In the aftermath of the fight, Ageha is once again worried by his own turbulent emotions. If Ageha represents destruction, then one can only invoke change by accepting the destruction within themselves, however Ageha was swallowed by it. The one who can change the world is one who can accept the destructive nature of humanity, not one who denies it as Miroku does.
Ageha struggles to accept, however. Naturally so, no one person can achieve true enlightenment, and “accepting destruction” is not a naturally positive thing either. The light and the dark, human nature, is complicated, nobody will ever be satisfied with one single conclusion, other than the one you decide for yourself.
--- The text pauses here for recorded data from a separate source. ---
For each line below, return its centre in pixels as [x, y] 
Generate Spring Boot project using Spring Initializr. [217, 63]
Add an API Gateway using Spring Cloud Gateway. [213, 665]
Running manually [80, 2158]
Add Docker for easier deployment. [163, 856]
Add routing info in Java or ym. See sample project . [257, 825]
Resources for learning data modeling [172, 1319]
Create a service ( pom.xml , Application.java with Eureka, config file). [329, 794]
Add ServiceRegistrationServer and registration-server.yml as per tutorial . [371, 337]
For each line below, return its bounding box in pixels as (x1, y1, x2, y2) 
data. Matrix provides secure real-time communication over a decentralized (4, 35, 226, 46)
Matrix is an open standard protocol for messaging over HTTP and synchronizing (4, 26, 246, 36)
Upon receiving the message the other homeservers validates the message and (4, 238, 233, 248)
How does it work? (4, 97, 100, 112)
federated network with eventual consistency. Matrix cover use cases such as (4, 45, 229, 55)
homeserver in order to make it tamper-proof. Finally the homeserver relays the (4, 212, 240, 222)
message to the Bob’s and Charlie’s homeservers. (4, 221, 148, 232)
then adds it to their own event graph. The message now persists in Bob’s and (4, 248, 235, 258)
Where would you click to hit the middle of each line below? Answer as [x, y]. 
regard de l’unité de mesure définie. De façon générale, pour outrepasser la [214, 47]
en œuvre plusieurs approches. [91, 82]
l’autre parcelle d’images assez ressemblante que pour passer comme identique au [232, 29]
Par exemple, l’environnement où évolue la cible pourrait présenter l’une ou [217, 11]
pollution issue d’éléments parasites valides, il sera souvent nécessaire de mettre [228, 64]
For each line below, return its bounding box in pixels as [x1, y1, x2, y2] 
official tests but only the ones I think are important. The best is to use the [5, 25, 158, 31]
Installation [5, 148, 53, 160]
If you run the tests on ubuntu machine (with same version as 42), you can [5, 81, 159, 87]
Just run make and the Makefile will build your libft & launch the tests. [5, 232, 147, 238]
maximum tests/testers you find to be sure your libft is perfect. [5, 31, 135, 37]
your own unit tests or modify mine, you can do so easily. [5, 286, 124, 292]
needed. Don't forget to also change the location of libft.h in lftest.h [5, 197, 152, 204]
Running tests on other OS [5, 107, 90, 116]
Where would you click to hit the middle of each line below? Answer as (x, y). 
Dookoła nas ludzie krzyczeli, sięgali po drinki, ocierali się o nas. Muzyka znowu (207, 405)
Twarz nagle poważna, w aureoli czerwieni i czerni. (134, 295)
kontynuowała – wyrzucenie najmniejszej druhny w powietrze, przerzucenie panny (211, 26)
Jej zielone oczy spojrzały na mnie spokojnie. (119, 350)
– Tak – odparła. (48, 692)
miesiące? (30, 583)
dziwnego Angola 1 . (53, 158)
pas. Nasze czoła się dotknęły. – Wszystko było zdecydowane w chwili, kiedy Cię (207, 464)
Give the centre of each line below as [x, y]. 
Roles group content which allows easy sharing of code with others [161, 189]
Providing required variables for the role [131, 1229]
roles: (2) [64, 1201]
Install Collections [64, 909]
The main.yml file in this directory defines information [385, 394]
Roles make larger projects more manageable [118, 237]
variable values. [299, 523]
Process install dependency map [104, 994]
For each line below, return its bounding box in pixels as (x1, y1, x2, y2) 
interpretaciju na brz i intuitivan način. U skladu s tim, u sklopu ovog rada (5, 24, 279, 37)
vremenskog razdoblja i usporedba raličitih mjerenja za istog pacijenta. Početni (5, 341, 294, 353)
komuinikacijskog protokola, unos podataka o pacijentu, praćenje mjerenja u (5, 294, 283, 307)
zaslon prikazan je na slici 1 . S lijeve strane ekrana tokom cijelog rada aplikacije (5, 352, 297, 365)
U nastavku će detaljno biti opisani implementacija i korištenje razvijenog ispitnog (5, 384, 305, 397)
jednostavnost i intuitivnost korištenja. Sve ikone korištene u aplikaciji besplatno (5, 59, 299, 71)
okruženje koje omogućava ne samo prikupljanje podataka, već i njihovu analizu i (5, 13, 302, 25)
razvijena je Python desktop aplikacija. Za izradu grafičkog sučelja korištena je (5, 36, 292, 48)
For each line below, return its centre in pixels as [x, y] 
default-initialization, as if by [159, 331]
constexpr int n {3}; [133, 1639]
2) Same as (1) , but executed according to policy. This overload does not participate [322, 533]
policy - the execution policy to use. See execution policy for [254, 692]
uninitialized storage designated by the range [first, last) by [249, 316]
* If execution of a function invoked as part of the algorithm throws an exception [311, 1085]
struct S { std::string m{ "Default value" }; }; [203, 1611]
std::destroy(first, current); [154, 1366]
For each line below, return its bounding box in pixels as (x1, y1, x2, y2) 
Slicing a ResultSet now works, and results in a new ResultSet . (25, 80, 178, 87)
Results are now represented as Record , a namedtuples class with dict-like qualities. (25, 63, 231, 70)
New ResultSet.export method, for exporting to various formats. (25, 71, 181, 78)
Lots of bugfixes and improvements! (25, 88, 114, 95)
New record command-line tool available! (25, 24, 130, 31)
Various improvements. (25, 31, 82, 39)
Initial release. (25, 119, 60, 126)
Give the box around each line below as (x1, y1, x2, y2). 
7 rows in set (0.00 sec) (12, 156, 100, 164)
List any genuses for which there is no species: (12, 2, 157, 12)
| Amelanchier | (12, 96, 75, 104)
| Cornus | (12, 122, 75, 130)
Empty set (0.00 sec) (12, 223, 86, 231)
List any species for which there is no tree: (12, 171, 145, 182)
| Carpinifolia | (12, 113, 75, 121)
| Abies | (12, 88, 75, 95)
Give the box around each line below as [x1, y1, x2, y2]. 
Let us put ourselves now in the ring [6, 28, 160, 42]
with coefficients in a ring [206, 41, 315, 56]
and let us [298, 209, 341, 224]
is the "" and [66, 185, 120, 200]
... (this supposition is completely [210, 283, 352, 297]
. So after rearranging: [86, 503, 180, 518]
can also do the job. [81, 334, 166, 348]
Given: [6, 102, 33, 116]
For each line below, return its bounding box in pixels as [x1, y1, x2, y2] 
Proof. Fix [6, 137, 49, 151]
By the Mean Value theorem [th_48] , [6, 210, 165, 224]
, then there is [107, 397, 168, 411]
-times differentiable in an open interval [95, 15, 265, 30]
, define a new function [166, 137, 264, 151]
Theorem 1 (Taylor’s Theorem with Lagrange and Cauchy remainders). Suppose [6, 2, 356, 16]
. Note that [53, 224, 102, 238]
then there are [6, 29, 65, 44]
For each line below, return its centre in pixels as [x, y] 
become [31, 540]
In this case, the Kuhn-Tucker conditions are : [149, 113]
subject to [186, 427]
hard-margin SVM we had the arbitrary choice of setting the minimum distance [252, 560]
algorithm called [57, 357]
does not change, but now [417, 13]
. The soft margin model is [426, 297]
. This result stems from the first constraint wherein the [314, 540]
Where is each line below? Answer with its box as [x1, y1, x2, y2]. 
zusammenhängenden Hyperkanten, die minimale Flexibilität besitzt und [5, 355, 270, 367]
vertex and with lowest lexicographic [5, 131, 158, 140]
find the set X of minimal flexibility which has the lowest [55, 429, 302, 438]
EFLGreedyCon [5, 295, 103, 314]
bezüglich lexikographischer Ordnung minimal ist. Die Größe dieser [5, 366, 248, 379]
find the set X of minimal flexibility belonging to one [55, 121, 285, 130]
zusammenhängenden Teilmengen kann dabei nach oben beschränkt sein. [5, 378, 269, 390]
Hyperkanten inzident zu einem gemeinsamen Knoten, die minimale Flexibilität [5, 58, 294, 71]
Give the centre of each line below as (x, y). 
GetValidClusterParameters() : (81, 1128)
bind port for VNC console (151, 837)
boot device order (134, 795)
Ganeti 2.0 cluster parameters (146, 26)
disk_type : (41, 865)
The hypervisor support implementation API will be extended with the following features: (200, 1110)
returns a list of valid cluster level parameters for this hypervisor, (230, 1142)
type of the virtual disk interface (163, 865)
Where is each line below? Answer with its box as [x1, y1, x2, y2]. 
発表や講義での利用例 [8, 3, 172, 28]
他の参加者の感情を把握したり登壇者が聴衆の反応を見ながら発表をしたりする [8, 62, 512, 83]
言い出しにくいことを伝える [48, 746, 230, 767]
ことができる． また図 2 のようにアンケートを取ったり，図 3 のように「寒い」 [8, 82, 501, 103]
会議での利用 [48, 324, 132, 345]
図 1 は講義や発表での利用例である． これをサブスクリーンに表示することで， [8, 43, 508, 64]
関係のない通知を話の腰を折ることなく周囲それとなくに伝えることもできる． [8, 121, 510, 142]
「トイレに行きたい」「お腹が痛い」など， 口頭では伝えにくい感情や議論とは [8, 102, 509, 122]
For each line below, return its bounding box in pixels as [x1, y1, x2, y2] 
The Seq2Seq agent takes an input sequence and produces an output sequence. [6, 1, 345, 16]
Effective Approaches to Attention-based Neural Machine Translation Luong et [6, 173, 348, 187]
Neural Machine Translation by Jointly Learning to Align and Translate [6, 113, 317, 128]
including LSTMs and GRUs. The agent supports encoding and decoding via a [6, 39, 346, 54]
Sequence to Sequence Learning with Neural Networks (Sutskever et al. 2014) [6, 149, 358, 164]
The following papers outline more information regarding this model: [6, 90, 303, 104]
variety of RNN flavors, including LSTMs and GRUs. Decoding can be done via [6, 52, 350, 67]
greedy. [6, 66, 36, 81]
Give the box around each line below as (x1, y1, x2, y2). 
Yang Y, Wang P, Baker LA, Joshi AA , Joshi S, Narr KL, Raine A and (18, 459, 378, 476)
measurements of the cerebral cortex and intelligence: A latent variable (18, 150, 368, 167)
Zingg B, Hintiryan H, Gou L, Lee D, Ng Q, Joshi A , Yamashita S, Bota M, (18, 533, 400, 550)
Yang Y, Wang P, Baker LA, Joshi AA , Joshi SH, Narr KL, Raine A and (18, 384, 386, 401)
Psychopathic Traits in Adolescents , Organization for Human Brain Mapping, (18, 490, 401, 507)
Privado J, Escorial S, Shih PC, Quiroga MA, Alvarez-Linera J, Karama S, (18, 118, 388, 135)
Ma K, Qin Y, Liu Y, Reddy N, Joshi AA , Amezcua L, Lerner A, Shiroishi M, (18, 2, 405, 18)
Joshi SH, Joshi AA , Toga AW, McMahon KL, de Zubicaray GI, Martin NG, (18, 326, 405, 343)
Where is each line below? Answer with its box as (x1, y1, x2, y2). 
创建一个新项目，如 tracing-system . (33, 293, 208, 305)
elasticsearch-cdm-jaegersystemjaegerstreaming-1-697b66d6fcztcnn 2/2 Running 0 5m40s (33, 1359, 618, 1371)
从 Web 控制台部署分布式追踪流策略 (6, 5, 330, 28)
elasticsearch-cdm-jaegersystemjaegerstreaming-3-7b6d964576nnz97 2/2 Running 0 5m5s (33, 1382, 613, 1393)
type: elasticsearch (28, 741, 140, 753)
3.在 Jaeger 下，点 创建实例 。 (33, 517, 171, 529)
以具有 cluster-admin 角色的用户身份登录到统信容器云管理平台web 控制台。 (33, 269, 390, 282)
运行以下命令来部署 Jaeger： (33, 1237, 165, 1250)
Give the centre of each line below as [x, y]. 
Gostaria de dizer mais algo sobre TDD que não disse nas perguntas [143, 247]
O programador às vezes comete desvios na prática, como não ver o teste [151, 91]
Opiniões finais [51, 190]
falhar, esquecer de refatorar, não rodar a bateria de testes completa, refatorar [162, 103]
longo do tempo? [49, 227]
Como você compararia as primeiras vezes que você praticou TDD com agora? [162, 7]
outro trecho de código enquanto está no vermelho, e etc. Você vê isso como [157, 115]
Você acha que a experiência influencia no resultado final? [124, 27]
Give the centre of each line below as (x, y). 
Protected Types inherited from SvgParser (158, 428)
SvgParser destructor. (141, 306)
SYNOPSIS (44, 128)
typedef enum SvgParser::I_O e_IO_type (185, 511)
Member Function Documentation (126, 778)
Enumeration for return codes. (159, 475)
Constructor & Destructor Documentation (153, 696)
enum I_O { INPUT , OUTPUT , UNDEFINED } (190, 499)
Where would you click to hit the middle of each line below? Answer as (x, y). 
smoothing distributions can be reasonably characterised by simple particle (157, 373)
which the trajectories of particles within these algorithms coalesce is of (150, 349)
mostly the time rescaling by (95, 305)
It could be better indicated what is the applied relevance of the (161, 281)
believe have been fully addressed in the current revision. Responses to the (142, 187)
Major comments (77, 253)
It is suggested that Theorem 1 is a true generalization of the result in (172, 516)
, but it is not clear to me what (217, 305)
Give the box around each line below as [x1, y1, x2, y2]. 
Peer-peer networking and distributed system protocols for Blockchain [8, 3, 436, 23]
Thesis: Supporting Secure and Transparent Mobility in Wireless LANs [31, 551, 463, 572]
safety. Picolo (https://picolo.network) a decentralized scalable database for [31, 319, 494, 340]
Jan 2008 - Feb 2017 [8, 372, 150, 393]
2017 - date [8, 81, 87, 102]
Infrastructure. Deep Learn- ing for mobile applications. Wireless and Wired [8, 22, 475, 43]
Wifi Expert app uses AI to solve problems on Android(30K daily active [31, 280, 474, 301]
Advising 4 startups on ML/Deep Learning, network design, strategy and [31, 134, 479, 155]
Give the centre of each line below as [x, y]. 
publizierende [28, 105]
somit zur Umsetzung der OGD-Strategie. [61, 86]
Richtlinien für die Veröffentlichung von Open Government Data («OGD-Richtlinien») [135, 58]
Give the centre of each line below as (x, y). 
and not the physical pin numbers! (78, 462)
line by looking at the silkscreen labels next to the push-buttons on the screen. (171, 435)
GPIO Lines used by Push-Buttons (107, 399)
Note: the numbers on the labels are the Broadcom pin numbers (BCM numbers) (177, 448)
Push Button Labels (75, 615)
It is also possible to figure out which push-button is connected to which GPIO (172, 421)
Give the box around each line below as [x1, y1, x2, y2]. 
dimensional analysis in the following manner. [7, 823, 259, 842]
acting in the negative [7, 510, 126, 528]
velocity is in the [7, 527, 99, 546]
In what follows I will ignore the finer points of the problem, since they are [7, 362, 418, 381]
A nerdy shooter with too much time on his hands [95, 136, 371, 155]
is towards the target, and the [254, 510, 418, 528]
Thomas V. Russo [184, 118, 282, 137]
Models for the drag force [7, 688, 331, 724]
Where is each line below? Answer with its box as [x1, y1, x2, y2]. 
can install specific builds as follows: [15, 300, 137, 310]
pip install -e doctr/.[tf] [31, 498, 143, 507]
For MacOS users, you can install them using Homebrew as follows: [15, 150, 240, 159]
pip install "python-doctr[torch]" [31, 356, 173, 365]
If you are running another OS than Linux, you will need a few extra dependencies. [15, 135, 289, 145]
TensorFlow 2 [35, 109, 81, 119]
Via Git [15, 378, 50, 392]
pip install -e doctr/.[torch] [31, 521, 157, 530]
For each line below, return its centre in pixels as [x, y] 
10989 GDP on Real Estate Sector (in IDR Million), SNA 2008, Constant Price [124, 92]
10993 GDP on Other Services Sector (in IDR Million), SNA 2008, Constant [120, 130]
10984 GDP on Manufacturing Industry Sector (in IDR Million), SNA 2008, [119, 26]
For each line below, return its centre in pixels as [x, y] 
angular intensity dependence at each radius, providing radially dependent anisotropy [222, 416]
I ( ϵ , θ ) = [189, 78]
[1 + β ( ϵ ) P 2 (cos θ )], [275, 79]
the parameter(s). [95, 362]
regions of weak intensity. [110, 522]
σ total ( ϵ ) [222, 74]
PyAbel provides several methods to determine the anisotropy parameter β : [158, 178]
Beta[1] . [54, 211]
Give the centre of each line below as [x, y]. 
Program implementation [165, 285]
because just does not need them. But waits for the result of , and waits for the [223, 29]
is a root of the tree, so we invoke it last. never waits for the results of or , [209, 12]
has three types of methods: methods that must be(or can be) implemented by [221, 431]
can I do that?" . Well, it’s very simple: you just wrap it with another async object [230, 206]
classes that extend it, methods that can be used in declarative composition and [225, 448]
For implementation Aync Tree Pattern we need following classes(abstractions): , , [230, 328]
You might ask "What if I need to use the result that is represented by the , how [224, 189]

The final battle is against Ouroboros, which was earlier mentioned to be a reference to the deity of creation and destruction, the snake which continuously swallows itself in an endless circle. Wholeness, infinity. Ageha confronts the present Miroku, in his new “monstrous” form. By becoming a monster, he’s able to confront humanity’s destroyer. However, he is gravely injured during the fight and nearly dies. He is awakened from his 6 month coma by his friends calling out for him. The only way for one to truly confront humanity’s, they must steep themselves in said darkness, but through the bonds and connections you’ve formed, you tether yourself to reality, no matter how far gone you may be, no matter how hopeless the future may be.
A common symbol that reappears throughout the series is phones. By picking up mysterious phone calls from Nemesis Q, later revealed to be Miroku’s sister Number 7, the heroes are transported into the future, so that they may find out the truth about Miroku for her. Although Number 7 portrays herself as a hardened, empty person, describing herself as above the good and bad that humans are so engulfed by, ultimately she began the story so that she could get closer to her brother and learn why he became such a person, even if she doesn’t say it like that.
Phones are the method through which the characters are able to communicate with themselves in the present and future. Phones connect people. Nemesis Q’s catchphrase whenever transporting the heroes between times is “This world is connected.” You see how it becomes relevant by the end of this manga. As much as it may feel impossible to communicate with people sometimes, or as much as you may feel like you can’t even communicate with yourself, through basic human kindness, embodied by Number 7 through her message to Miroku and telephones through their connection to Number 7 herself, the world may become connected once again, and we can face our future with a smile.
No matter what happens down the road, our world is connected. Thank you for reading.